━━━━━ Exercise inputs ━━━━━
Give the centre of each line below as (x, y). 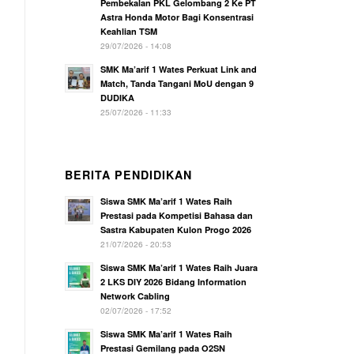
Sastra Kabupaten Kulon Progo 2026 (176, 230)
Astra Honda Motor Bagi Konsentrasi (177, 17)
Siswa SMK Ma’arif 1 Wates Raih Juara (179, 267)
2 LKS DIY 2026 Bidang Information (174, 282)
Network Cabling (136, 296)
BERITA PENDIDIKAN (129, 175)
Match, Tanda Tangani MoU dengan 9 (177, 83)
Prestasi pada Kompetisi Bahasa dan (177, 215)
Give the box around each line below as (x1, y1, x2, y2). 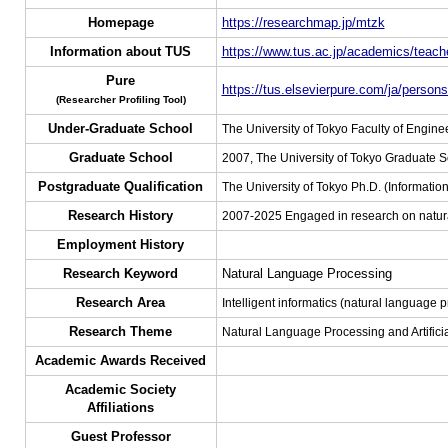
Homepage (87, 15, 154, 30)
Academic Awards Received (35, 353, 206, 368)
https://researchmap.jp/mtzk (221, 15, 385, 30)
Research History (68, 208, 173, 223)
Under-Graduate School (48, 121, 193, 136)
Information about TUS (50, 44, 191, 59)
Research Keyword (63, 266, 178, 281)
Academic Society (65, 382, 176, 397)
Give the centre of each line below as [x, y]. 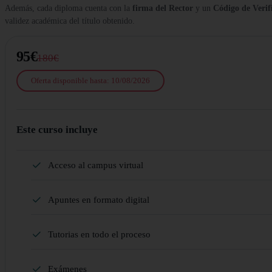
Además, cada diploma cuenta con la [69, 8]
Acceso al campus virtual [96, 165]
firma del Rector [163, 8]
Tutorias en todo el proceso [99, 234]
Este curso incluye [57, 129]
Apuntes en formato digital [99, 199]
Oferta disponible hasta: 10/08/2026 [90, 81]
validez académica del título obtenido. [70, 21]
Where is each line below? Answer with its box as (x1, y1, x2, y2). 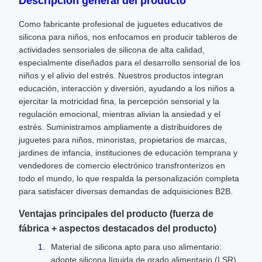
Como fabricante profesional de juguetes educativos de (19, 19, 223, 29)
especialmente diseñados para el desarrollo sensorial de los (19, 58, 240, 67)
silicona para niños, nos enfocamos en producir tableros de (19, 32, 237, 42)
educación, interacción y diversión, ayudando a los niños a (19, 84, 235, 93)
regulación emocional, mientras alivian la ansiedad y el (19, 109, 220, 119)
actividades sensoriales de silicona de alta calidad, (19, 45, 205, 54)
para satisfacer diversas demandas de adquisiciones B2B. (19, 187, 233, 196)
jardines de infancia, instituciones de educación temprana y (19, 148, 237, 157)
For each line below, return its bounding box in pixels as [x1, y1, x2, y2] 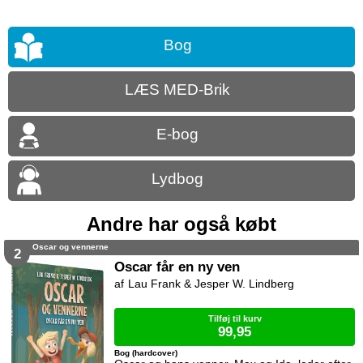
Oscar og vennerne [32, 242, 109, 252]
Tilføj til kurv [207, 314, 262, 324]
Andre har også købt [87, 213, 276, 236]
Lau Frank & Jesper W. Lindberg [128, 277, 295, 291]
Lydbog [152, 170, 203, 188]
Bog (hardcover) [114, 348, 178, 358]
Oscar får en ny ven [114, 258, 241, 275]
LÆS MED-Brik [125, 81, 230, 99]
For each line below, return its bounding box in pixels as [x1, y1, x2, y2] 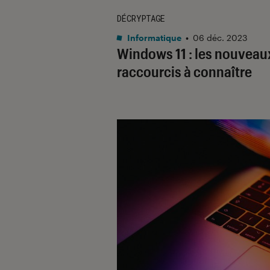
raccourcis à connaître [117, 62, 252, 80]
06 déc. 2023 [193, 32, 247, 43]
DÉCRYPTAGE [117, 12, 165, 24]
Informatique [125, 32, 181, 43]
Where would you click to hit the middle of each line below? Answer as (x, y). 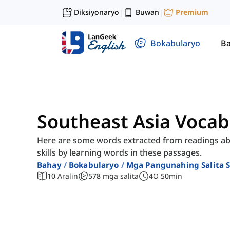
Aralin (68, 176)
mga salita (121, 176)
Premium (192, 12)
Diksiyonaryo (97, 12)
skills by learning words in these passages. (119, 153)
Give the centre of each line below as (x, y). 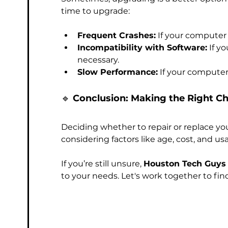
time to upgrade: (95, 11)
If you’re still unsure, (102, 164)
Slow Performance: (118, 72)
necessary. (98, 60)
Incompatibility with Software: (142, 48)
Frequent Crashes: (117, 35)
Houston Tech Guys (185, 164)
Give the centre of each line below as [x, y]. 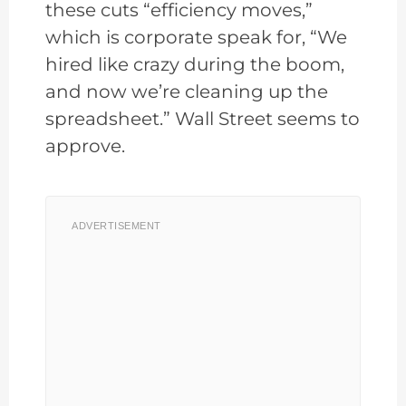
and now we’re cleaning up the [187, 92]
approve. [85, 146]
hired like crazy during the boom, [195, 65]
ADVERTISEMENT [116, 226]
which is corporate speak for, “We [196, 38]
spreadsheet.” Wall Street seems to [203, 119]
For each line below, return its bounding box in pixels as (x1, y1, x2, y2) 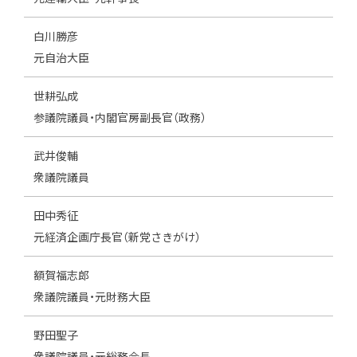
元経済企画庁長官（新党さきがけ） (33, 229, 201, 245)
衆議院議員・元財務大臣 (33, 288, 151, 305)
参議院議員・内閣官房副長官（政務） (33, 109, 206, 126)
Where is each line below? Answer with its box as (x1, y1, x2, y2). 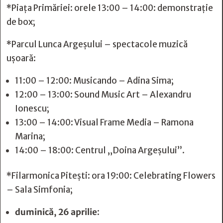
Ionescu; (15, 103, 49, 114)
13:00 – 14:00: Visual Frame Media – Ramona (15, 117, 194, 128)
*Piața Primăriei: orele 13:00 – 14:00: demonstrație (6, 2, 213, 13)
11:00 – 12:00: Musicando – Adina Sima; (15, 75, 174, 86)
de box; (6, 16, 35, 27)
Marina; (15, 131, 45, 142)
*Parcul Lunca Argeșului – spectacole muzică (6, 39, 188, 50)
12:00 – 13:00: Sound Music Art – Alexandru (15, 89, 191, 100)
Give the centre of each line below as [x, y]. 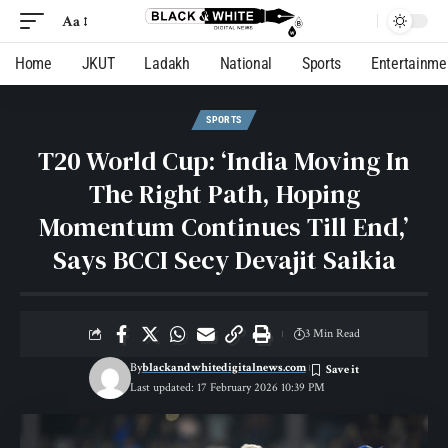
━━━━━
Task to complete: Before handing back the copy, remove the pictures; otherwise print the data exactly.

Exercise result:
Give the centre of each line below as (x, y). 
Sastra Kabupaten Kulon Progo 2026 (176, 230)
Astra Honda Motor Bagi Konsentrasi (177, 17)
Siswa SMK Ma’arif 1 Wates Raih Juara (179, 267)
2 LKS DIY 2026 Bidang Information (174, 282)
Network Cabling (136, 296)
BERITA PENDIDIKAN (129, 175)
Match, Tanda Tangani MoU dengan 9 (177, 83)
Prestasi pada Kompetisi Bahasa dan (177, 215)
Give the box around each line below as (x1, y1, x2, y2). 
Homepage (87, 15, 154, 30)
Academic Awards Received (35, 353, 206, 368)
https://researchmap.jp/mtzk (221, 15, 385, 30)
Research History (68, 208, 173, 223)
Under-Graduate School (48, 121, 193, 136)
Information about TUS (50, 44, 191, 59)
Research Keyword (63, 266, 178, 281)
Academic Society (65, 382, 176, 397)
Give the centre of each line below as [x, y]. 
Además, cada diploma cuenta con la [69, 8]
Acceso al campus virtual [96, 165]
firma del Rector [163, 8]
Tutorias en todo el proceso [99, 234]
Este curso incluye [57, 129]
Apuntes en formato digital [99, 199]
Oferta disponible hasta: 10/08/2026 [90, 81]
validez académica del título obtenido. [70, 21]
Where is each line below? Answer with its box as (x1, y1, x2, y2). 
Como fabricante profesional de juguetes educativos de (19, 19, 223, 29)
especialmente diseñados para el desarrollo sensorial de los (19, 58, 240, 67)
silicona para niños, nos enfocamos en producir tableros de (19, 32, 237, 42)
educación, interacción y diversión, ayudando a los niños a (19, 84, 235, 93)
regulación emocional, mientras alivian la ansiedad y el (19, 109, 220, 119)
actividades sensoriales de silicona de alta calidad, (19, 45, 205, 54)
para satisfacer diversas demandas de adquisiciones B2B. (19, 187, 233, 196)
jardines de infancia, instituciones de educación temprana y (19, 148, 237, 157)
For each line below, return its bounding box in pixels as [x1, y1, x2, y2] 
Oscar og vennerne [32, 242, 109, 252]
Tilføj til kurv [207, 314, 262, 324]
Andre har også købt [87, 213, 276, 236]
Lau Frank & Jesper W. Lindberg [128, 277, 295, 291]
Lydbog [152, 170, 203, 188]
Bog (hardcover) [114, 348, 178, 358]
Oscar får en ny ven [114, 258, 241, 275]
LÆS MED-Brik [125, 81, 230, 99]
For each line below, return its bounding box in pixels as [x1, y1, x2, y2] 
raccourcis à connaître [117, 62, 252, 80]
06 déc. 2023 [193, 32, 247, 43]
DÉCRYPTAGE [117, 12, 165, 24]
Informatique [125, 32, 181, 43]
Where would you click to hit the middle of each line below? Answer as (x, y). 
Aralin (68, 176)
mga salita (121, 176)
Premium (192, 12)
Diksiyonaryo (97, 12)
skills by learning words in these passages. (119, 153)
Give the centre of each line below as (x, y). 
time to upgrade: (95, 11)
If you’re still unsure, (102, 164)
Slow Performance: (118, 72)
necessary. (98, 60)
Incompatibility with Software: (142, 48)
Frequent Crashes: (117, 35)
Houston Tech Guys (185, 164)
Give the centre of each line below as [x, y]. 
and now we’re cleaning up the [187, 92]
approve. [85, 146]
hired like crazy during the boom, [195, 65]
ADVERTISEMENT [116, 226]
which is corporate speak for, “We [196, 38]
spreadsheet.” Wall Street seems to [203, 119]
For each line below, return its bounding box in pixels as (x1, y1, x2, y2) 
元経済企画庁長官（新党さきがけ） (33, 229, 201, 245)
衆議院議員・元財務大臣 (33, 288, 151, 305)
参議院議員・内閣官房副長官（政務） (33, 109, 206, 126)
Where is each line below? Answer with its box as (x1, y1, x2, y2). 
Ionescu; (15, 103, 49, 114)
13:00 – 14:00: Visual Frame Media – Ramona (15, 117, 194, 128)
*Piața Primăriei: orele 13:00 – 14:00: demonstrație (6, 2, 213, 13)
11:00 – 12:00: Musicando – Adina Sima; (15, 75, 174, 86)
de box; (6, 16, 35, 27)
Marina; (15, 131, 45, 142)
*Parcul Lunca Argeșului – spectacole muzică (6, 39, 188, 50)
12:00 – 13:00: Sound Music Art – Alexandru (15, 89, 191, 100)
Give the centre of each line below as [x, y]. 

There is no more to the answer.